Gaelyn tersenyum kecil, "Jangan biarkan mereka memperlakukanmu seperti itu lagi. Kalau mereka mengganggumu lagi, laporkan saja pada guru."

Gadis itu mengangguk lagi meskipun terlihat terpaksa. "Baik."

Gaelyn tersenyum tipis. Dia tahu gadis itu tidak akan berani melaporkan apa yang sedang terjadi padanya.

Gadis itu mengulurkan tangan. "Namaku Elara." Dia memperkenalkan diri dengan suara yang terdengar pelan. "Kau baru di sini? Aku belum pernah melihatmu sebelumnya."

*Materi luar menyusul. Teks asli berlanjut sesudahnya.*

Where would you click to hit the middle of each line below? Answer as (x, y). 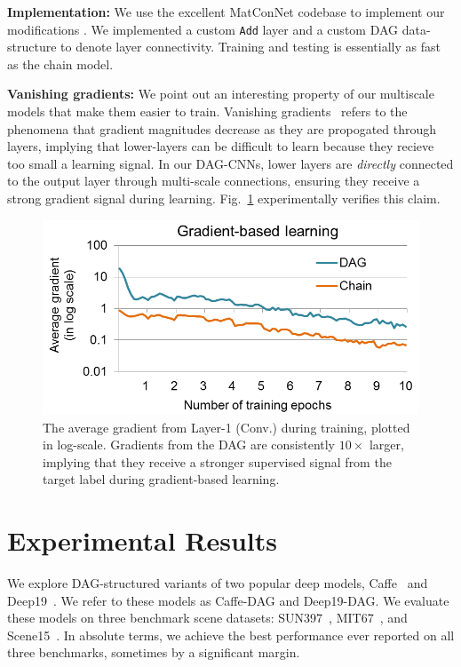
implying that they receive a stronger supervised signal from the (217, 461)
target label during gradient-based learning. (161, 479)
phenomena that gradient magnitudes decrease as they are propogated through (222, 128)
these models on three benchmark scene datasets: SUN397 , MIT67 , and (207, 618)
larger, (386, 445)
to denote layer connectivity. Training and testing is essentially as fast (250, 47)
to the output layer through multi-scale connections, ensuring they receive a (214, 181)
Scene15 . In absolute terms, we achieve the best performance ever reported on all (231, 635)
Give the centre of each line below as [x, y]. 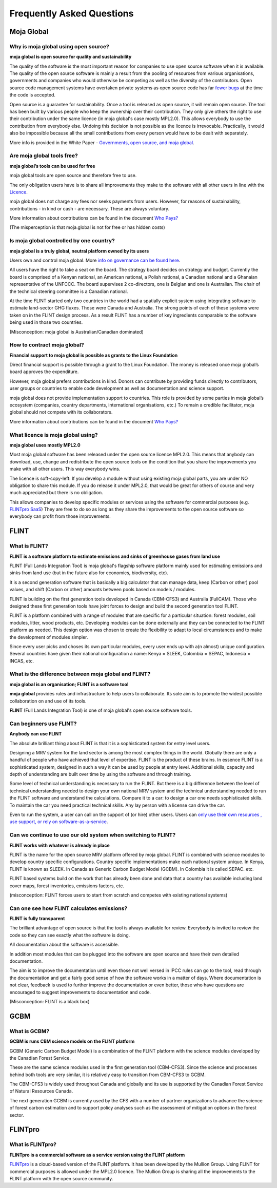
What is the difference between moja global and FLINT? [80, 674]
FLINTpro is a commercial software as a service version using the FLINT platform [97, 1155]
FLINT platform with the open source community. [61, 1178]
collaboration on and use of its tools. [48, 701]
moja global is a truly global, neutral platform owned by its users [79, 251]
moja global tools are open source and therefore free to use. [73, 176]
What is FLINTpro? [33, 1144]
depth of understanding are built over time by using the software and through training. [101, 774]
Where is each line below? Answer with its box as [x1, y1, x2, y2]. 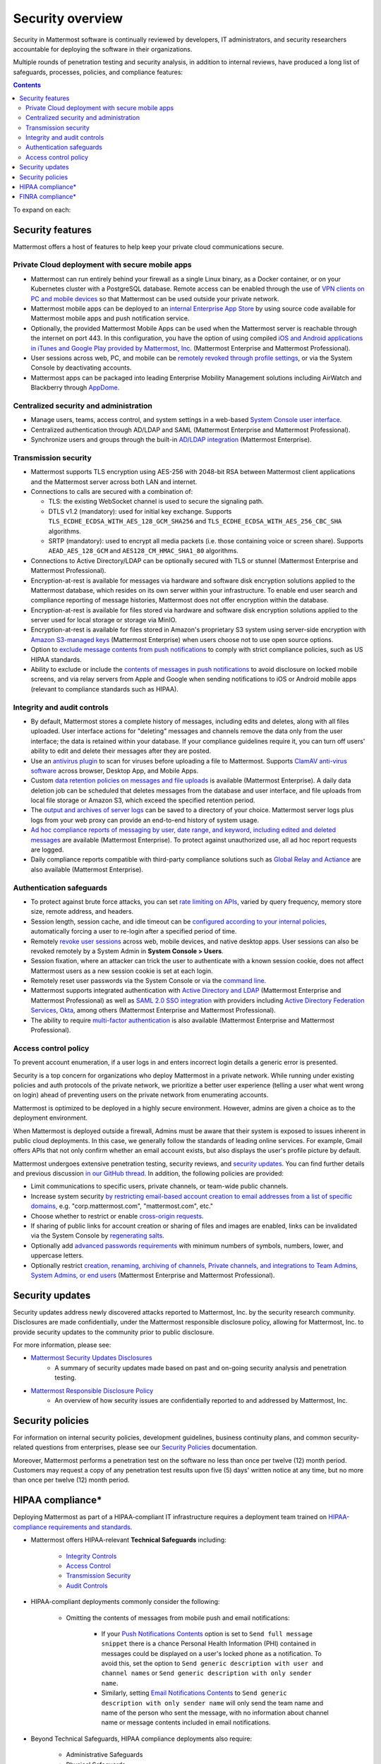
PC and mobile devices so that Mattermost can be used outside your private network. [30, 294, 279, 303]
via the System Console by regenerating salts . [30, 1231, 165, 1240]
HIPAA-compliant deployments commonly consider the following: [30, 1597, 220, 1606]
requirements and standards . [48, 1523, 133, 1531]
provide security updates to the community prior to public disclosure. [13, 1327, 214, 1336]
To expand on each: [13, 205, 71, 214]
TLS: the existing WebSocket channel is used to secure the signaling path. [48, 497, 264, 506]
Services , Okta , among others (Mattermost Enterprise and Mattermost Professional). [30, 1006, 277, 1015]
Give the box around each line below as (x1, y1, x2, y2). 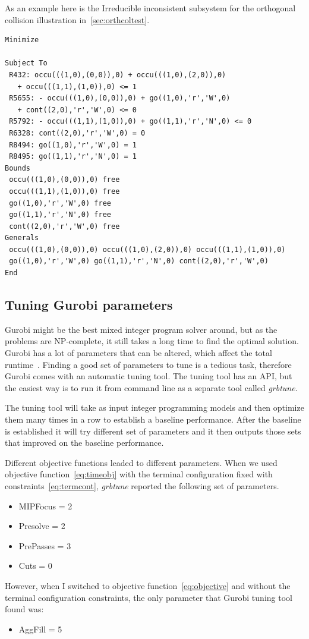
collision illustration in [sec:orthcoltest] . (5, 13, 150, 26)
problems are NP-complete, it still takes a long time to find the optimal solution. (5, 335, 299, 347)
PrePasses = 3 (18, 539, 71, 552)
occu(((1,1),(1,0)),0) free (9, 187, 120, 196)
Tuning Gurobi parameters (5, 295, 173, 314)
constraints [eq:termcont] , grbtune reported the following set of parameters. (5, 479, 279, 492)
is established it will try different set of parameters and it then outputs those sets (5, 424, 301, 437)
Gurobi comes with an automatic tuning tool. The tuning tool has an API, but (5, 370, 292, 382)

"Gaelyn." Gaelyn membalas uluran tangannya. "Ya, aku baru pindah ke sini hari ini."

Elara tersenyum meski samar. "Terima kasih sekali lagi. Mereka sering mengganggu siswa yang lebih lemah, terutama kalau nilai kami lebih baik dari mereka."

"Kalau begitu, jangan takut untuk melawan." Gaelyn melepaskan jabatannya. "Mereka hanya berani karena mereka tahu kau takut. Kalau kau tunjukkan pada mereka bahwa kau tak akan membiarkan mereka menginjakmu, mereka pasti akan mundur."

Elara hanya diam tanpa kata. Dia tidak cukup keberanian untuk melawan mereka.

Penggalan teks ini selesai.